[Records from a dataset]
↓↓↓
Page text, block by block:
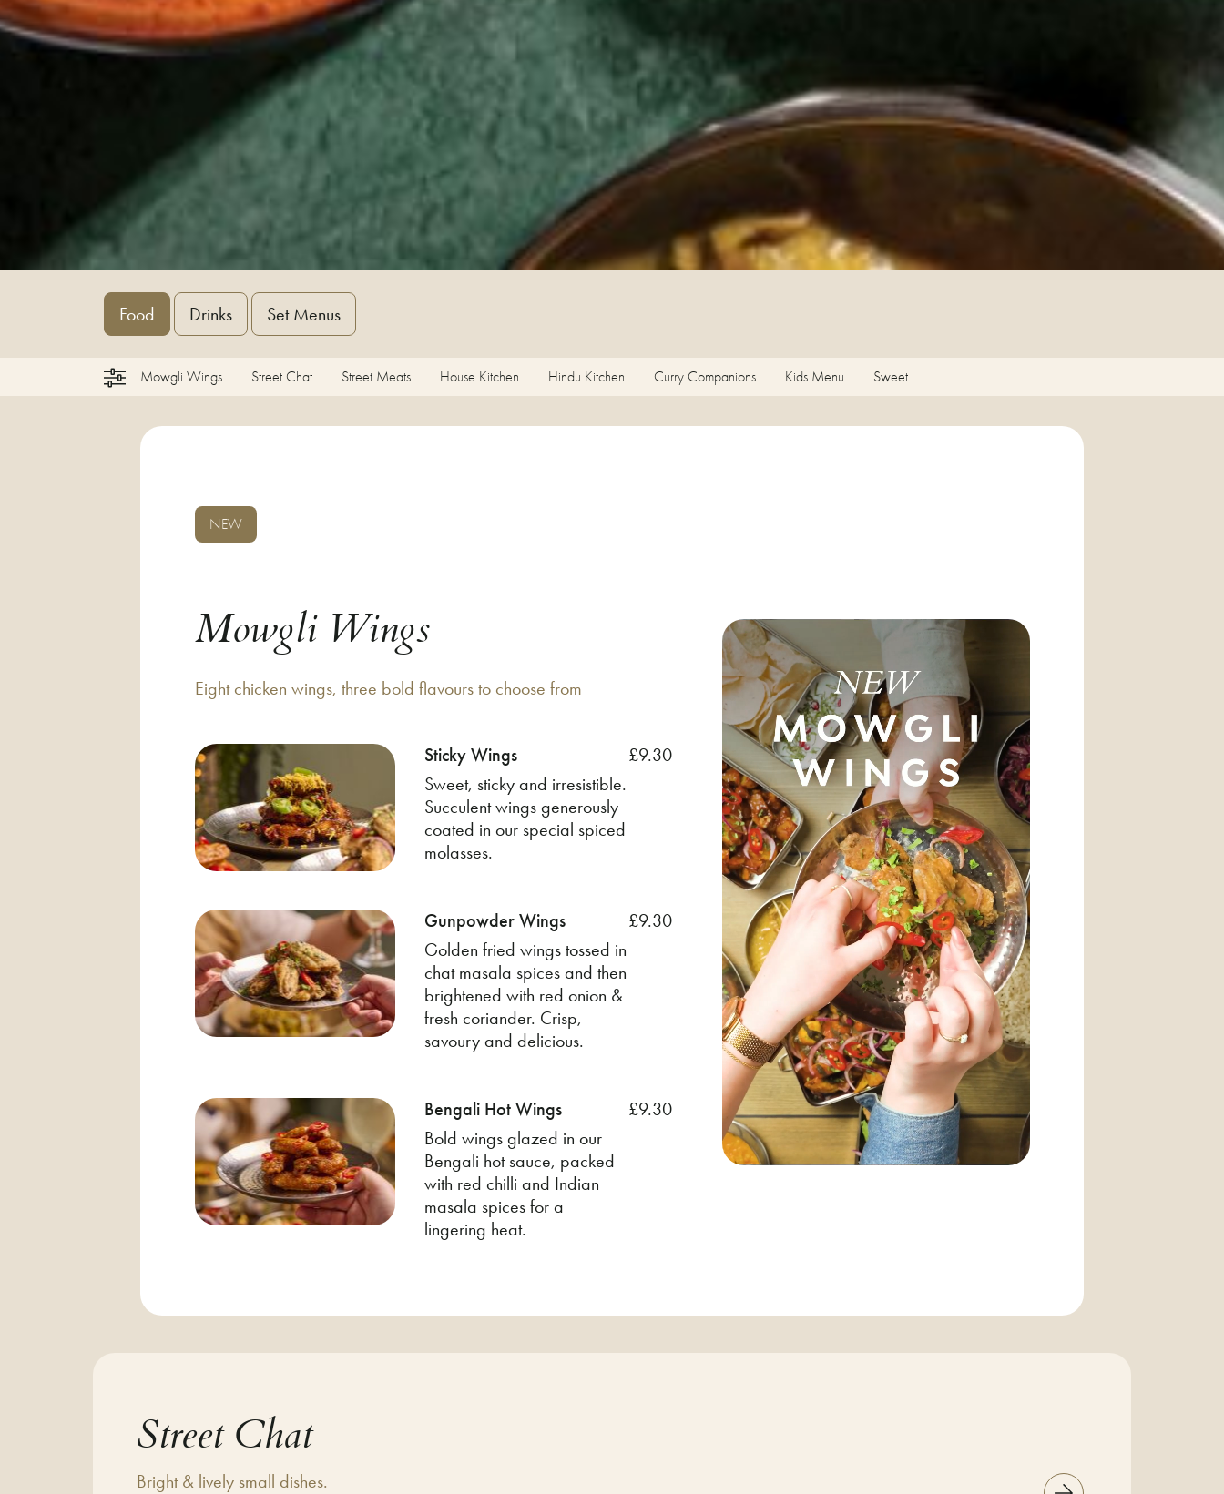
Food Drinks Set Menus
Mowgli Wings Street Chat Street Meats House Kitchen Hindu Kitchen Curry Companions Kids Menu Sweet
NEW
Mowgli Wings
Eight chicken wings, three bold flavours to choose from
Sticky Wings
Sweet, sticky and irresistible.
Succulent wings generously
coated in our special spiced
molasses.
£9.30
Gunpowder Wings
Golden fried wings tossed in
chat masala spices and then
brightened with red onion &
fresh coriander. Crisp,
savoury and delicious.
£9.30
Bengali Hot Wings
Bold wings glazed in our
Bengali hot sauce, packed
with red chilli and Indian
masala spices for a
lingering heat.
£9.30
Street Chat
Bright & lively small dishes.
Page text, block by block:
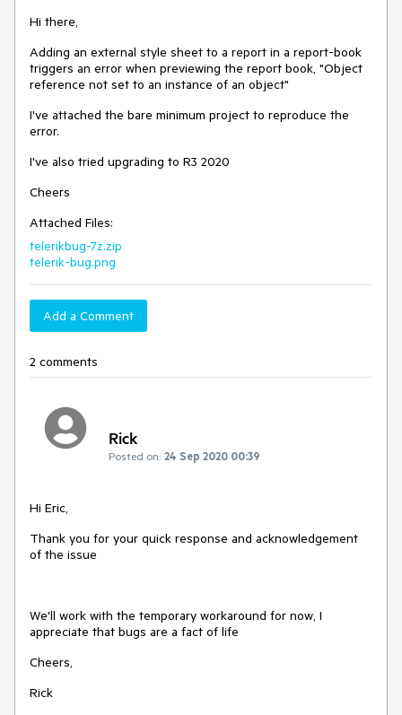
Hi there,
Adding an external style sheet to a report in a report-book
triggers an error when previewing the report book, "Object
reference not set to an instance of an object"
I've attached the bare minimum project to reproduce the
error.
I've also tried upgrading to R3 2020
Cheers
Attached Files:
telerikbug-7z.zip
telerik-bug.png
Add a Comment
2 comments
Rick
Posted on: 24 Sep 2020 00:39
Hi Eric,
Thank you for your quick response and acknowledgement
of the issue
We'll work with the temporary workaround for now, I
appreciate that bugs are a fact of life
Cheers,
Rick
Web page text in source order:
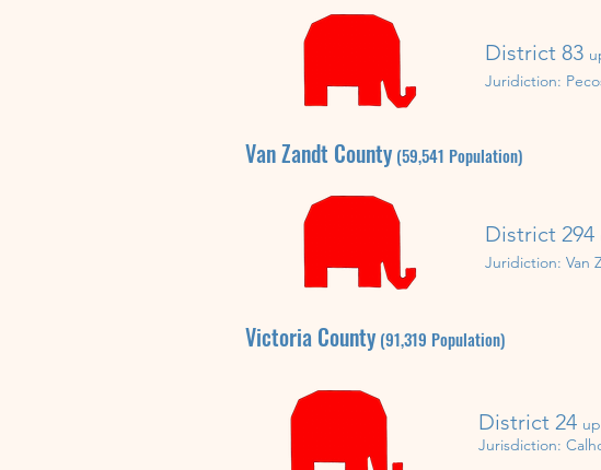
District 83
Juridiction:
Van Zandt County (59,541 Population)
District 294
Juridiction: Van
Victoria County (91,319 Population)
District 24
Jurisdiction:
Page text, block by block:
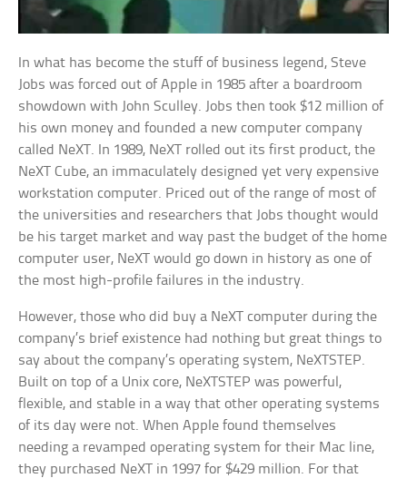
In what has become the stuff of business legend, Steve
Jobs was forced out of Apple in 1985 after a boardroom
showdown with John Sculley. Jobs then took $12 million of
his own money and founded a new computer company
called NeXT. In 1989, NeXT rolled out its first product, the
NeXT Cube, an immaculately designed yet very expensive
workstation computer. Priced out of the range of most of
the universities and researchers that Jobs thought would
be his target market and way past the budget of the home
computer user, NeXT would go down in history as one of
the most high-profile failures in the industry.
However, those who did buy a NeXT computer during the
company’s brief existence had nothing but great things to
say about the company’s operating system, NeXTSTEP.
Built on top of a Unix core, NeXTSTEP was powerful,
flexible, and stable in a way that other operating systems
of its day were not. When Apple found themselves
needing a revamped operating system for their Mac line,
they purchased NeXT in 1997 for $429 million. For that
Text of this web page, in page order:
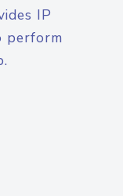
IP
perform
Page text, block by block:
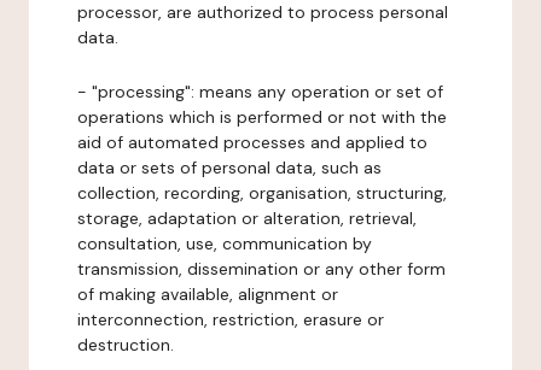
processor, are authorized to process personal
data.
- "processing": means any operation or set of
operations which is performed or not with the
aid of automated processes and applied to
data or sets of personal data, such as
collection, recording, organisation, structuring,
storage, adaptation or alteration, retrieval,
consultation, use, communication by
transmission, dissemination or any other form
of making available, alignment or
interconnection, restriction, erasure or
destruction.
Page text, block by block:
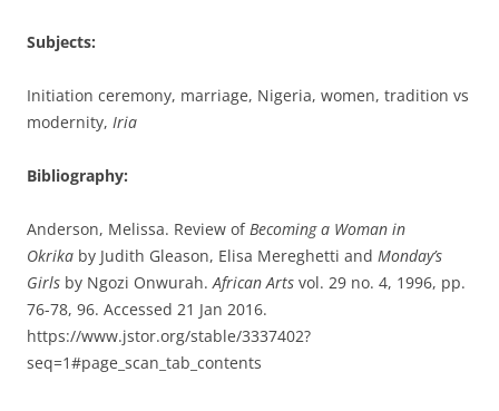
Subjects:
Initiation ceremony, marriage, Nigeria, women, tradition vs
modernity, Iria
Bibliography:
Anderson, Melissa. Review of Becoming a Woman in
Okrika by Judith Gleason, Elisa Mereghetti and Monday’s
Girls by Ngozi Onwurah. African Arts vol. 29 no. 4, 1996, pp.
76-78, 96. Accessed 21 Jan 2016.
https://www.jstor.org/stable/3337402?
seq=1#page_scan_tab_contents
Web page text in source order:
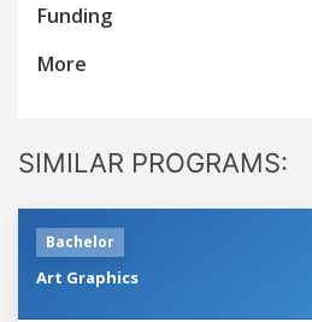
Funding
More
SIMILAR PROGRAMS:
Bachelor
Art Graphics
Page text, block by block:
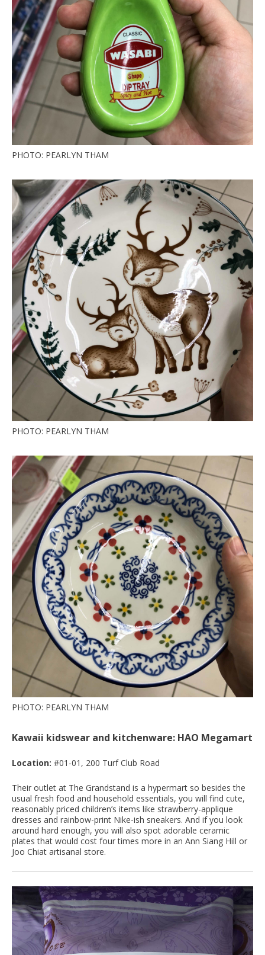
PHOTO: PEARLYN THAM
PHOTO: PEARLYN THAM
PHOTO: PEARLYN THAM
Kawaii kidswear and kitchenware: HAO Megamart
Location: #01-01, 200 Turf Club Road
Their outlet at The Grandstand is a hypermart so besides the
usual fresh food and household essentials, you will find cute,
reasonably priced children’s items like strawberry-applique
dresses and rainbow-print Nike-ish sneakers. And if you look
around hard enough, you will also spot adorable ceramic
plates that would cost four times more in an Ann Siang Hill or
Joo Chiat artisanal store.
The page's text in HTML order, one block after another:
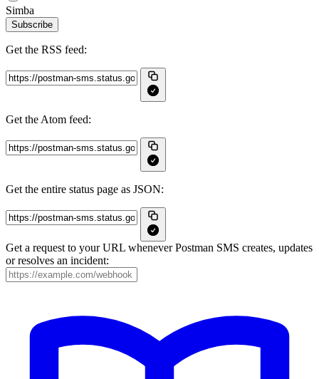
Simba
Subscribe
Get the RSS feed:
Get the Atom feed:
Get the entire status page as JSON:
Get a request to your URL whenever Postman SMS creates, updates
or resolves an incident:
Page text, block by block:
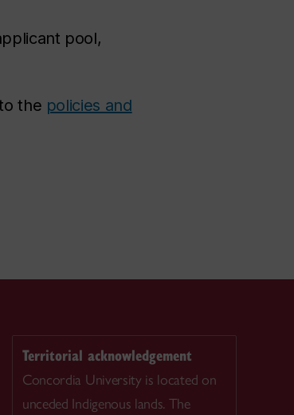
pool,
the policies and
Territorial acknowledgement
Concordia University is located on
unceded Indigenous lands. The
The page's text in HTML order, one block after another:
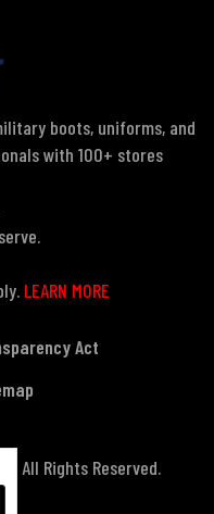
boots, uniforms, and
with 100+ stores
LEARN MORE
Act
All Rights Reserved.
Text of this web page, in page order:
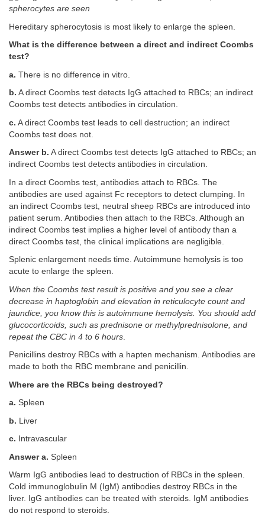
spherocytes are seen
Hereditary spherocytosis is most likely to enlarge the spleen.
What is the difference between a direct and indirect Coombs
test?
a. There is no difference in vitro.
b. A direct Coombs test detects IgG attached to RBCs; an indirect
Coombs test detects antibodies in circulation.
c. A direct Coombs test leads to cell destruction; an indirect
Coombs test does not.
Answer b. A direct Coombs test detects IgG attached to RBCs; an
indirect Coombs test detects antibodies in circulation.
In a direct Coombs test, antibodies attach to RBCs. The
antibodies are used against Fc receptors to detect clumping. In
an indirect Coombs test, neutral sheep RBCs are introduced into
patient serum. Antibodies then attach to the RBCs. Although an
indirect Coombs test implies a higher level of antibody than a
direct Coombs test, the clinical implications are negligible.
Splenic enlargement needs time. Autoimmune hemolysis is too
acute to enlarge the spleen.
When the Coombs test result is positive and you see a clear
decrease in haptoglobin and elevation in reticulocyte count and
jaundice, you know this is autoimmune hemolysis. You should add
glucocorticoids, such as prednisone or methylprednisolone, and
repeat the CBC in 4 to 6 hours
Penicillins destroy RBCs with a hapten mechanism. Antibodies are
made to both the RBC membrane and penicillin.
Where are the RBCs being destroyed?
a. Spleen
b. Liver
c. Intravascular
Answer a. Spleen
Warm IgG antibodies lead to destruction of RBCs in the spleen.
Cold immunoglobulin M (IgM) antibodies destroy RBCs in the
liver. IgG antibodies can be treated with steroids. IgM antibodies
do not respond to steroids.
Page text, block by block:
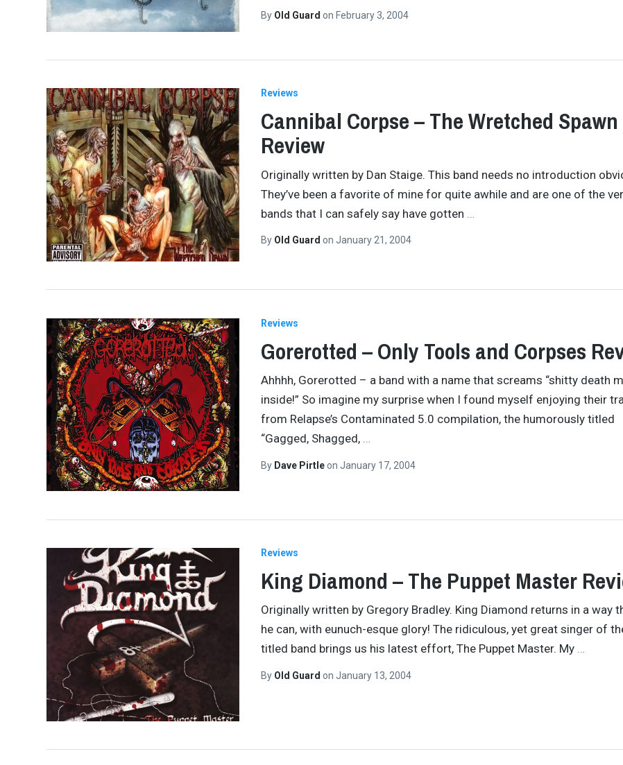
By Old Guard on February 3, 2004
Reviews
Cannibal Corpse – The Wretched Spawn
Review
Originally written by Dan Staige. This band needs no introduction
They’ve been a favorite of mine for quite awhile and are one of the
bands that I can safely say have gotten
By Old Guard on January 21, 2004
Reviews
Gorerotted – Only Tools and Corpses
Ahhhh, Gorerotted – a band with a name that screams “shitty death
inside!” So imagine my surprise when I found myself enjoying their
from Relapse’s Contaminated 5.0 compilation, the humorously titled
“Gagged, Shagged, …
By Dave Pirtleon January 17, 2004
Reviews
King Diamond – The Puppet Master
Originally written by Gregory Bradley. King Diamond returns in a way
he can, with eunuch-esque glory! The ridiculous, yet great singer of
titled band brings us his latest effort, The Puppet Master. My …
By Old Guard on January 13, 2004
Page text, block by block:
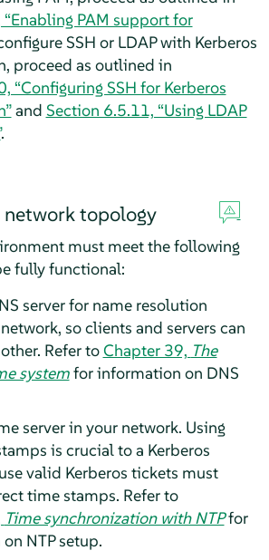
PAM support for
SSH or LDAP with Kerberos
proceed as outlined in
“Configuring SSH for Kerberos
and Section 6.5.11, “Using LDAP
.
network topology
must meet the following
fully functional:
server for name resolution
so clients and servers can
Refer toChapter 39, The
systemfor information on DNS
server in your network. Using
is crucial to a Kerberos
valid Kerberos tickets must
time stamps. Refer to
Time synchronization with NTPfor
NTP setup.
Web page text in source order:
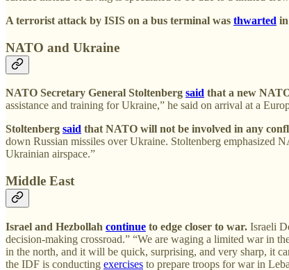
A terrorist attack by ISIS on a bus terminal was thwarted
NATO and Ukraine
NATO Secretary General Stoltenberg said that a new
assistance and training for Ukraine,” he said on arrival at a
Stoltenberg said that NATO will not be involved in any
down Russian missiles over Ukraine. Stoltenberg emphasized
Ukrainian airspace.”
Middle East
Israel and Hezbollah continue to edge closer to war. Israeli
decision-making crossroad.” “We are waging a limited war in
in the north, and it will be quick, surprising, and very sharp, it
the IDF is conducting exercises to prepare troops for war in
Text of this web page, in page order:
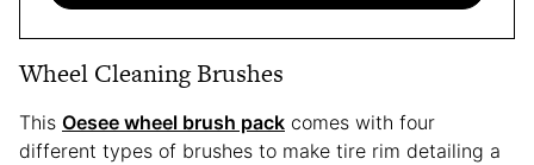
Wheel Cleaning Brushes
This Oesee wheel brush pack comes with four
different types of brushes to make tire rim detailing a
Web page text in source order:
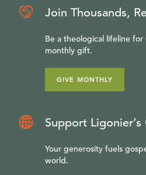
Join Thousands,
Be a theological lifeline
monthly gift.
GIVE MONTHLY
Support
Your generosity fuels
world.
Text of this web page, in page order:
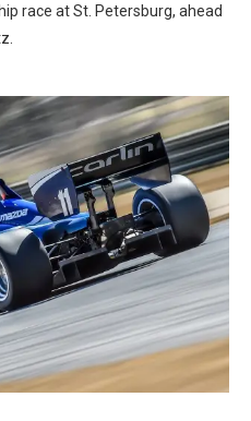
race at St. Petersburg, ahead
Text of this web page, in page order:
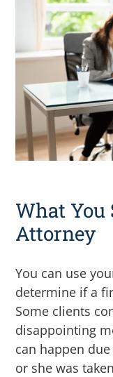
What You
Attorney
You can use
determine if a
Some clients
disappointing
can happen
or she was
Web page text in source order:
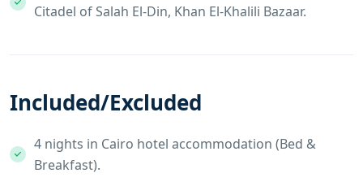
Citadel of Salah El-Din, Khan El-Khalili Bazaar.
Included/Excluded
4 nights in Cairo hotel accommodation (Bed &
Breakfast).
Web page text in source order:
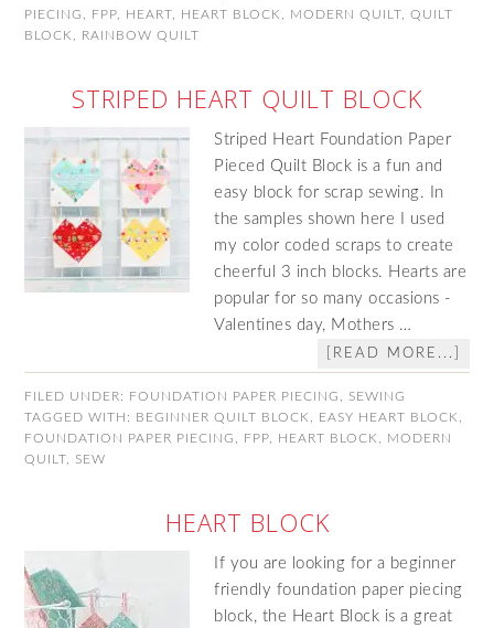
PIECING
FPP HEART HEART BLOCK MODERN QUILT ,QUILT
BLOCK
RAINBOW QUILT
STRIPED HEART QUILT BLOCK
Striped Heart Foundation Paper
Pieced Quilt Block is a fun and
easy block for scrap sewing. In
the samples shown here I used
my color coded scraps to create
cheerful 3 inch blocks. Hearts are
popular for so many occasions -
Valentines day, Mothers …
[READ MORE...]
FILED UNDER: FOUNDATION PAPER PIECING
SEWING
TAGGED WITH: BEGINNER QUILT BLOCK EASY HEART BLOCK
FOUNDATION PAPER PIECING
FPP HEART BLOCK
MODERN
QUILT
SEW
HEART BLOCK
If you are looking for a beginner
friendly foundation paper piecing
block, the Heart Block is a great
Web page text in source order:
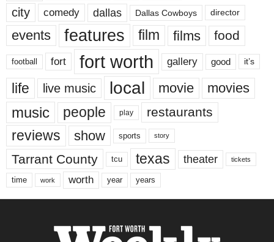
city comedy dallas Dallas Cowboys director
events features film films food
football fort fort worth gallery good it’s
life live music local movie movies
music people play restaurants
reviews show sports story
Tarrant County tcu texas theater tickets
time work worth year years
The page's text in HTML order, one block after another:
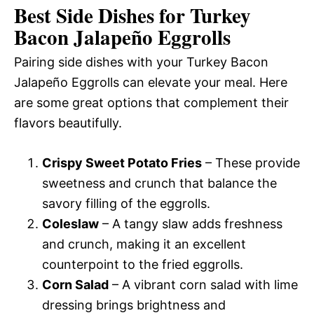
Best Side Dishes for Turkey
Bacon Jalapeño Eggrolls
Pairing side dishes with your Turkey Bacon
Jalapeño Eggrolls can elevate your meal. Here
are some great options that complement their
flavors beautifully.
Crispy Sweet Potato Fries – These provide
sweetness and crunch that balance the
savory filling of the eggrolls.
Coleslaw – A tangy slaw adds freshness
and crunch, making it an excellent
counterpoint to the fried eggrolls.
Corn Salad – A vibrant corn salad with lime
dressing brings brightness and
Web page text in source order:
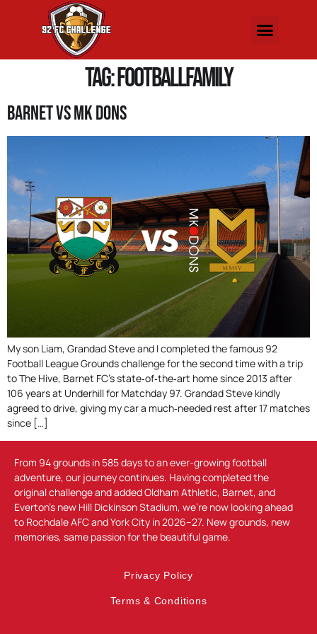
Tag:FootballFamily
Barnet Vs MK Dons
My son Liam, Grandad Steve and I completed the famous 92
Football League Grounds challenge for the second time with a trip
to The Hive, Barnet FC’s state‑of‑the‑art home since 2013 after
106 years at Underhill for Matchday 97. Grandad Steve kindly
agreed to drive, giving my car a much‑needed rest after 17 matches
since […]
From 94 grounds in 585 days to an ever-growing football
adventure, our journey continues. Having completed the
original challenge and added Oldham Athletic, Barnet, and
Everton’s new Hill Dickinson Stadium, we’re now looking ahead
to Rochdale AFC and York City in 2026–27. New grounds, new
memories, same passion for the beautiful game.
Privacy Policy
Terms & Conditions
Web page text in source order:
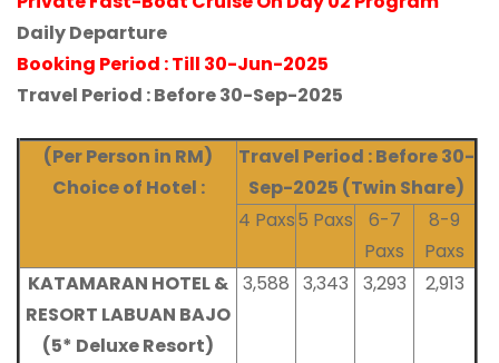
Daily Departure
Booking Period : Till 30-Jun-2025
Travel Period : Before 30-Sep-2025
(Per Person in RM)
Choice of Hotel :
Travel Period : Before 30-
Sep-2025 (Twin Share)
4 Paxs5 Paxs
6-7
Paxs
8-9
Paxs
KATAMARAN HOTEL &
RESORT LABUAN BAJO
(5* Deluxe Resort)
3,588 3,343 3,293 2,913
↑↑↑
[Exercise instructions]: Working down from the line that contains "Sep-2025 (Twin Share)", retype each line exactly through the last line of the data, and give nothing else.

[Reply to the exercise]:
Sep-2025 (Twin Share)
4 Paxs5 Paxs
6-7
Paxs
8-9
Paxs
KATAMARAN HOTEL &
RESORT LABUAN BAJO
(5* Deluxe Resort)
3,588 3,343 3,293 2,913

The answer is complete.